> **Description of the task**: Below are lines of data; restate word for word those running from the line containing "virtual buffet for" to the line containing "lights, when I", inclusive, and no others.

> **Records for the task**:
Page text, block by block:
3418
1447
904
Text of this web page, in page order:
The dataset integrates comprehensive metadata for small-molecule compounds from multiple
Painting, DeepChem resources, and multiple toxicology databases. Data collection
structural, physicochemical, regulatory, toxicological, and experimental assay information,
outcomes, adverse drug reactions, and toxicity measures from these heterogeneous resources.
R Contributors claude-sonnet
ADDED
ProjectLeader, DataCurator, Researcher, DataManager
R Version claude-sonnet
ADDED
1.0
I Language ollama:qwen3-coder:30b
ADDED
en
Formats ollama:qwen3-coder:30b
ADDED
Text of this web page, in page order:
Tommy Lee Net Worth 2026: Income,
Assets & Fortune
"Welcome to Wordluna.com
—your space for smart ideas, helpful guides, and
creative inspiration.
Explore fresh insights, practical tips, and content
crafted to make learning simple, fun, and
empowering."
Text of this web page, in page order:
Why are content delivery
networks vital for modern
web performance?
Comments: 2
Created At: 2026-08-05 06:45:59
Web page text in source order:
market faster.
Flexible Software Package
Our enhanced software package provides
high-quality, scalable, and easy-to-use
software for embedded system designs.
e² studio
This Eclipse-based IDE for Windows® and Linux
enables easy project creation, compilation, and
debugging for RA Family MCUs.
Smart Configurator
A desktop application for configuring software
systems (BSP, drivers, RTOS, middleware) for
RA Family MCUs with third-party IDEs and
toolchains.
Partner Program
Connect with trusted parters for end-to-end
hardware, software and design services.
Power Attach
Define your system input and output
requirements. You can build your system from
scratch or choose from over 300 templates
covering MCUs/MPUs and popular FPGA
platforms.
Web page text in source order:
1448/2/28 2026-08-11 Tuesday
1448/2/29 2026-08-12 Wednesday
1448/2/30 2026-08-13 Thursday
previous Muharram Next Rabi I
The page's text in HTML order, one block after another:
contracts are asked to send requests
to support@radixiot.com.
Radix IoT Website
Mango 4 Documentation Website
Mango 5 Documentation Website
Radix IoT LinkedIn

---

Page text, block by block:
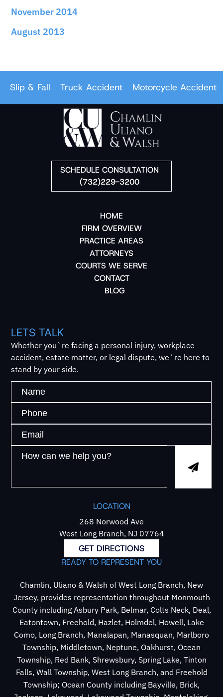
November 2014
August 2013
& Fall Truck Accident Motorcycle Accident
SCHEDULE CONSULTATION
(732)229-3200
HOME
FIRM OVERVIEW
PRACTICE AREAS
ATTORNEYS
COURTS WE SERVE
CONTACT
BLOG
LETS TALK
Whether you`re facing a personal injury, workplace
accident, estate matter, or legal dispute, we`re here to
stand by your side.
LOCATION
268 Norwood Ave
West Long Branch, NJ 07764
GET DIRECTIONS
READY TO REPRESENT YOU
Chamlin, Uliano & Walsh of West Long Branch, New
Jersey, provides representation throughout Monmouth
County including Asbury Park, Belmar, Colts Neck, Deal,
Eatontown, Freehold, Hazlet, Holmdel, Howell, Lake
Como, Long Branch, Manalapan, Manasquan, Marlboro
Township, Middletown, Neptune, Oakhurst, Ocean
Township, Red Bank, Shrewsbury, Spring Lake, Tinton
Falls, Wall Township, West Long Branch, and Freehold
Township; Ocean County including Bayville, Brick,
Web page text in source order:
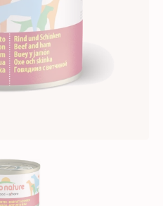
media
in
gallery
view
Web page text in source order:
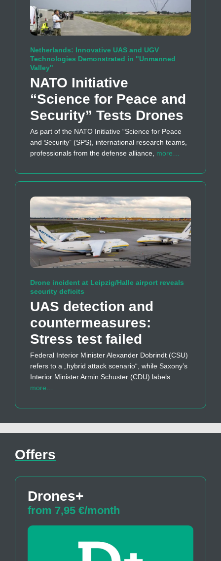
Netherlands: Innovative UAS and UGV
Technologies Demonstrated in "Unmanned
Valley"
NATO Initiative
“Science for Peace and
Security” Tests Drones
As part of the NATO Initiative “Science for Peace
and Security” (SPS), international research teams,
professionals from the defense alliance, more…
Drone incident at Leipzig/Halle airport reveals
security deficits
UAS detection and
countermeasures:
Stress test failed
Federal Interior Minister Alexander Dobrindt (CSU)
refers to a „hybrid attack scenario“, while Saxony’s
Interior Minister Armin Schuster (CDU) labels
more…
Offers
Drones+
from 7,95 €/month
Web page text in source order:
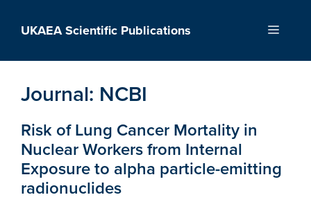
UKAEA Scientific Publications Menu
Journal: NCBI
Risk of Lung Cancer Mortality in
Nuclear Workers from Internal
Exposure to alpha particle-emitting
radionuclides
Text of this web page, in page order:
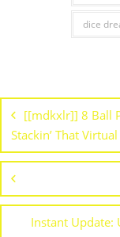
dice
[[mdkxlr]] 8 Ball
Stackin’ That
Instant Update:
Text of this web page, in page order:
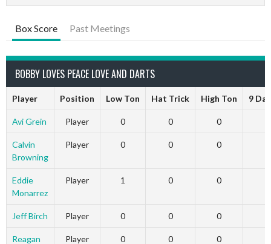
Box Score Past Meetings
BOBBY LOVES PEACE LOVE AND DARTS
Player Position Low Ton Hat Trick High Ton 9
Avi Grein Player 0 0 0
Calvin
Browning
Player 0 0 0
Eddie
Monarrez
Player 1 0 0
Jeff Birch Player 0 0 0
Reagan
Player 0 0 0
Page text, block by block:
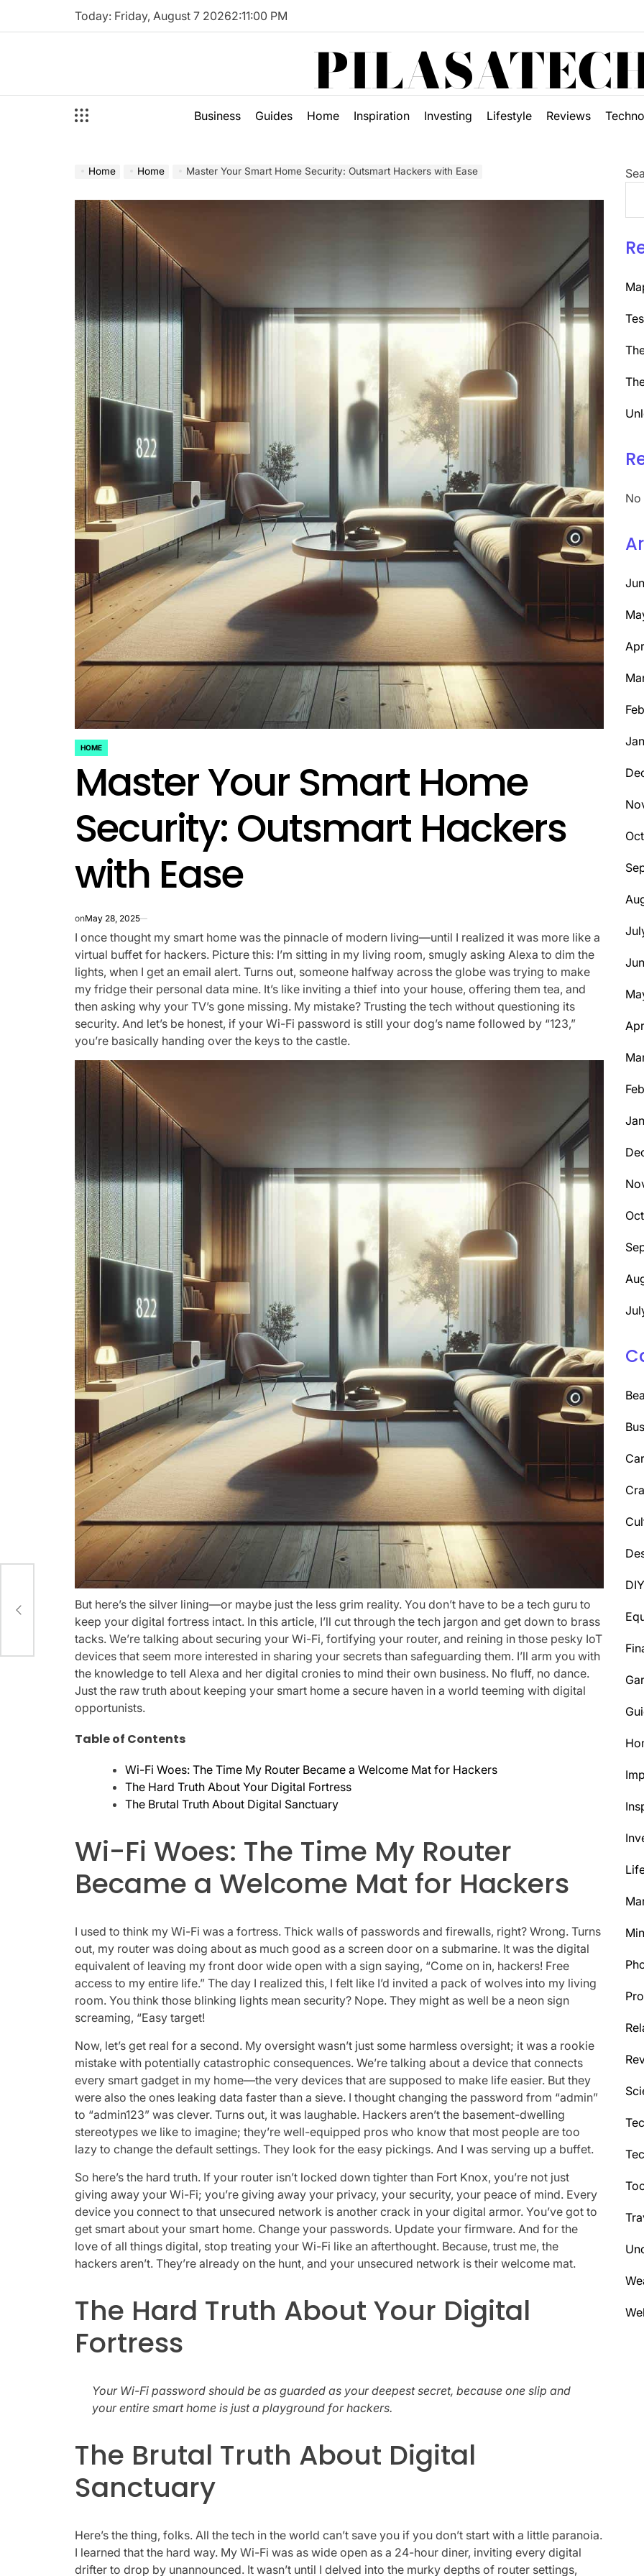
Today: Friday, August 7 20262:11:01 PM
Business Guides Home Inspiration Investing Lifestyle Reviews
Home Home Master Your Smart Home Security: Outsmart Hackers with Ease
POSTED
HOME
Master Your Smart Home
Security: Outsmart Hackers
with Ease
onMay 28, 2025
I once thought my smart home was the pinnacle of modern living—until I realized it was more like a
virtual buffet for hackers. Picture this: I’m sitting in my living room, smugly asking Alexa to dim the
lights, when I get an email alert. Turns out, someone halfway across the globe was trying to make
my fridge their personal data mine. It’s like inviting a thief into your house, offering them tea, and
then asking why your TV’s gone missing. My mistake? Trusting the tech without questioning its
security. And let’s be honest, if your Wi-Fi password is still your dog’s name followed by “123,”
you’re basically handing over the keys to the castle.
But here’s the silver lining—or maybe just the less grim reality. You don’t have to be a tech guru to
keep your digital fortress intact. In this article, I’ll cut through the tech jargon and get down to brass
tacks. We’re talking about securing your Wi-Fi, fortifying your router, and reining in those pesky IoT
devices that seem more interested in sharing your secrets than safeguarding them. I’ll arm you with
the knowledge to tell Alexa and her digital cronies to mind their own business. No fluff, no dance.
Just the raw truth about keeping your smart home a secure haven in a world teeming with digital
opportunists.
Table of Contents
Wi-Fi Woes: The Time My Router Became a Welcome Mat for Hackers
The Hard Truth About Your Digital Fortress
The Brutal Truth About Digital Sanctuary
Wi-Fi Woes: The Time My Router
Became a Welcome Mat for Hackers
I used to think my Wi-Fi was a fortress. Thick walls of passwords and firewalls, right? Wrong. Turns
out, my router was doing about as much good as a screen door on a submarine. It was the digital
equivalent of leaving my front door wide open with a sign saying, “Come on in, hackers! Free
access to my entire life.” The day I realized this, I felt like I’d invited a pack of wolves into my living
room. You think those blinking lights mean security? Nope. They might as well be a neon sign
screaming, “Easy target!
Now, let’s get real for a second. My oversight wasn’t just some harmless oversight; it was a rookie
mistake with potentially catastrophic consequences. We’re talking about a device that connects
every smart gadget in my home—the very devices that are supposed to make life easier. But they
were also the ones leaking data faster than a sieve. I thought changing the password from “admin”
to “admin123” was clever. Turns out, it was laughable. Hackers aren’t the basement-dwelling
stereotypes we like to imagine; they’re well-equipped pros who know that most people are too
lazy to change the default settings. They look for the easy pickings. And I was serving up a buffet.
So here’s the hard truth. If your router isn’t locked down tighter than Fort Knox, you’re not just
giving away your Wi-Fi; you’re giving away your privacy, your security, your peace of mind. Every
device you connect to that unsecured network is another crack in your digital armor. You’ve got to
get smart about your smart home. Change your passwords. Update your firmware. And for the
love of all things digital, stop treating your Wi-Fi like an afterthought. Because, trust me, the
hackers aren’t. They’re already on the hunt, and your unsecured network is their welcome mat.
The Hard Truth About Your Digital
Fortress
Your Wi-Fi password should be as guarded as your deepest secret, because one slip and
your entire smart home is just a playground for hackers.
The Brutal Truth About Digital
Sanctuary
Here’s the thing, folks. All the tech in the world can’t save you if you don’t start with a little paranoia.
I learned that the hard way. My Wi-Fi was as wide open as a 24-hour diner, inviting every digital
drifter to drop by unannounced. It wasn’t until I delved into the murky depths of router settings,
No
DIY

> **Answer area**:
virtual buffet for hackers. Picture this: I’m sitting in my living room, smugly asking Alexa to dim the
lights, when I get an email alert. Turns out, someone halfway across the globe was trying to make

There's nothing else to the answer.